Items from a data source
┏━━

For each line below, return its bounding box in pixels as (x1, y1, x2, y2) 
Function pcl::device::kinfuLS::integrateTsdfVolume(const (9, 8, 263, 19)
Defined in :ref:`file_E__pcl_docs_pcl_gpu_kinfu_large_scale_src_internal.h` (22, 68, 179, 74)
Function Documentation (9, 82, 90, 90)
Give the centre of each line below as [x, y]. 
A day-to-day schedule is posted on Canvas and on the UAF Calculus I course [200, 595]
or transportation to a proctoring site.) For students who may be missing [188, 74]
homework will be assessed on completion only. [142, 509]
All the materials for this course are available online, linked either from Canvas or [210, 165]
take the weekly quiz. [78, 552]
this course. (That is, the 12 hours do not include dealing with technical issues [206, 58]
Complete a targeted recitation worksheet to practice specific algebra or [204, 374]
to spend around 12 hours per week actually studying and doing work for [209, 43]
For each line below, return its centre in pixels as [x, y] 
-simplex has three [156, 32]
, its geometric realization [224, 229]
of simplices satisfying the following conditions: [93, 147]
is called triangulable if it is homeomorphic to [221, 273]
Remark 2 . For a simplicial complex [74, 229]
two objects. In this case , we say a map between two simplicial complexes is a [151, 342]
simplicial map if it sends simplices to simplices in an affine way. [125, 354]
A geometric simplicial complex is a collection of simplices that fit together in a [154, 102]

┗━━
┏━━

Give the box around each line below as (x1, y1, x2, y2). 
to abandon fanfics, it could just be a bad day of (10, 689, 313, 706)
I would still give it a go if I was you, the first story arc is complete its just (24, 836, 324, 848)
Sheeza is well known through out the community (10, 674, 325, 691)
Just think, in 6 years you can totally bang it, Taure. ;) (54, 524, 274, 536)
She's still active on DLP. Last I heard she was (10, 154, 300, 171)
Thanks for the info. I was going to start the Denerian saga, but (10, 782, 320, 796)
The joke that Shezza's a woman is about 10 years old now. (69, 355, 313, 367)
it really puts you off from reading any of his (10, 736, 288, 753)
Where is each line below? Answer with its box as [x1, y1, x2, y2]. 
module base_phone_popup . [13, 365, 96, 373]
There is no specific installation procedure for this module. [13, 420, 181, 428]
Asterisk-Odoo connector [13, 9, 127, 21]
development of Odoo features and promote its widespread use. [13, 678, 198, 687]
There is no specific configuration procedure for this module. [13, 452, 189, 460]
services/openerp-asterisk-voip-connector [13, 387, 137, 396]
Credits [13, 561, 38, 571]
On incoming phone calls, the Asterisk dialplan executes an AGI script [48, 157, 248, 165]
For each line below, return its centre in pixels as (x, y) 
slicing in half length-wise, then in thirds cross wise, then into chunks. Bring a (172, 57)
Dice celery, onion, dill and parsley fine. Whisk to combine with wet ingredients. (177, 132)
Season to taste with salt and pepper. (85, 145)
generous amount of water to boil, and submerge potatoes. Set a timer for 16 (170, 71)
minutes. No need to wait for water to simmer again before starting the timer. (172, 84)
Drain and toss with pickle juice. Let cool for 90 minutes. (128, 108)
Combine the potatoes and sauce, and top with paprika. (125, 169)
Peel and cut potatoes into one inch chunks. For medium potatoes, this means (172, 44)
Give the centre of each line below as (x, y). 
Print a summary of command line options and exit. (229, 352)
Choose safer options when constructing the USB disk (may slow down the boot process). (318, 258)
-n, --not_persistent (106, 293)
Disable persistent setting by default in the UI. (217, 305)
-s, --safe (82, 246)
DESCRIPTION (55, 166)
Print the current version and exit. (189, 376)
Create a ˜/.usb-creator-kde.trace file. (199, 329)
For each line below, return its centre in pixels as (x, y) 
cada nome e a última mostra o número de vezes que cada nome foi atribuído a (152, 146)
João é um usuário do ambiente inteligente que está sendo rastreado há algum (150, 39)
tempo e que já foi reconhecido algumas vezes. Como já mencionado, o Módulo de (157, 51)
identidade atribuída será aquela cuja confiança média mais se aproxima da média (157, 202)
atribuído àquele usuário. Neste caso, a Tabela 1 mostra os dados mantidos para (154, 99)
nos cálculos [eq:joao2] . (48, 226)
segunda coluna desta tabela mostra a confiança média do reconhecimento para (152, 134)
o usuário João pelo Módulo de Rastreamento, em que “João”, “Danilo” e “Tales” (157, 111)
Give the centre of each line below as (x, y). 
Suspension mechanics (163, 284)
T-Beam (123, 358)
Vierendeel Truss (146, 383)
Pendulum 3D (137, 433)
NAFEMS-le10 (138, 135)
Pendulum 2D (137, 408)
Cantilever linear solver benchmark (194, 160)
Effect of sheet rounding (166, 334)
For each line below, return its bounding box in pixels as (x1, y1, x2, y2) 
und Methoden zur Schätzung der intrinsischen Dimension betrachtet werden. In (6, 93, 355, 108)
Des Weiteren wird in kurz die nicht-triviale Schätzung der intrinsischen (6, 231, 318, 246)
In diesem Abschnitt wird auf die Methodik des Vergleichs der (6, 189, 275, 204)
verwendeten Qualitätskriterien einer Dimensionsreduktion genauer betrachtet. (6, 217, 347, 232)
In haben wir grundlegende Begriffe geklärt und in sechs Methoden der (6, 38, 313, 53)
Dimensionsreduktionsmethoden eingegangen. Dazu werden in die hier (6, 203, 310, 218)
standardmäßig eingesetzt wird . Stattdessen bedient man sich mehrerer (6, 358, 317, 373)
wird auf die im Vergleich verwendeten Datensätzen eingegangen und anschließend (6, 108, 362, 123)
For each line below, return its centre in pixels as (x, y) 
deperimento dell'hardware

┗━━
┏━━

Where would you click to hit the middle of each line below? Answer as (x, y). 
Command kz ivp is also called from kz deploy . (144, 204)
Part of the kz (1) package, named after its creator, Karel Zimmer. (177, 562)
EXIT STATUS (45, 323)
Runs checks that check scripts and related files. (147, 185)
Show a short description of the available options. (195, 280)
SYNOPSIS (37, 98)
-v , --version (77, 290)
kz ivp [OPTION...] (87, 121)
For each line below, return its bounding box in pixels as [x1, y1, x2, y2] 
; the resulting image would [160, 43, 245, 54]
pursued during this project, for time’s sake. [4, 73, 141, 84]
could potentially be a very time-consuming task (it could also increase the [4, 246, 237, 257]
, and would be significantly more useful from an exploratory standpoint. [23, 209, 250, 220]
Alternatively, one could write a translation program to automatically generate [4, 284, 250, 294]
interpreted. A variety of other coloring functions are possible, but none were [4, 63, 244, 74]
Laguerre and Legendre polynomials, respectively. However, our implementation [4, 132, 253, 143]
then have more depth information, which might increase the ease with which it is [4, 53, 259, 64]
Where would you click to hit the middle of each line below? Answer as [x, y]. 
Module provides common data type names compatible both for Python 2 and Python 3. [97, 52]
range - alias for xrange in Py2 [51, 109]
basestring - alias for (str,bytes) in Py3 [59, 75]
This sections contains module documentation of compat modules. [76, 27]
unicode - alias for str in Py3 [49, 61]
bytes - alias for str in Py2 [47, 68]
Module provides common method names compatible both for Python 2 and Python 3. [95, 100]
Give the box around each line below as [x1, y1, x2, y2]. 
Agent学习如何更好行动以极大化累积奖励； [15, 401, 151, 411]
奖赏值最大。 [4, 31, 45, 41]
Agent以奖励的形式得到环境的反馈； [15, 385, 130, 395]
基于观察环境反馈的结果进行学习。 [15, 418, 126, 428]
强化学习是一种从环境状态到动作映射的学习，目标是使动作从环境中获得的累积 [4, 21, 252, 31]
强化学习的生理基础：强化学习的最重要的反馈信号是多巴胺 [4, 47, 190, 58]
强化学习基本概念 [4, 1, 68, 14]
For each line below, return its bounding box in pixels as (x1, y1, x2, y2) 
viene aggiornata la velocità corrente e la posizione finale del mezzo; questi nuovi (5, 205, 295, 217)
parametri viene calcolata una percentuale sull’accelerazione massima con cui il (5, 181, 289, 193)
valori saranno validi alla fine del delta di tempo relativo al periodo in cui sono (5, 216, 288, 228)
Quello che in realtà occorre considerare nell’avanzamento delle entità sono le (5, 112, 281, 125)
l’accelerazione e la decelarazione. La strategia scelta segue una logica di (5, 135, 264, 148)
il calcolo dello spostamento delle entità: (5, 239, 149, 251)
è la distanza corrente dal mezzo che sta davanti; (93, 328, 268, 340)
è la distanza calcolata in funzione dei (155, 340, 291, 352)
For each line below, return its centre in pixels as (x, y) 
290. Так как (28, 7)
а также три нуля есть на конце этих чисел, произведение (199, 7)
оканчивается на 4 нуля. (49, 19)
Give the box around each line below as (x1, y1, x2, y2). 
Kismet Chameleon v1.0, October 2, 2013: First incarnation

┗━━

Return each line of the records above in which the word "bytes" occurs.

basestring - alias for (str,bytes) in Py3 [59, 75]
bytes - alias for str in Py2 [47, 68]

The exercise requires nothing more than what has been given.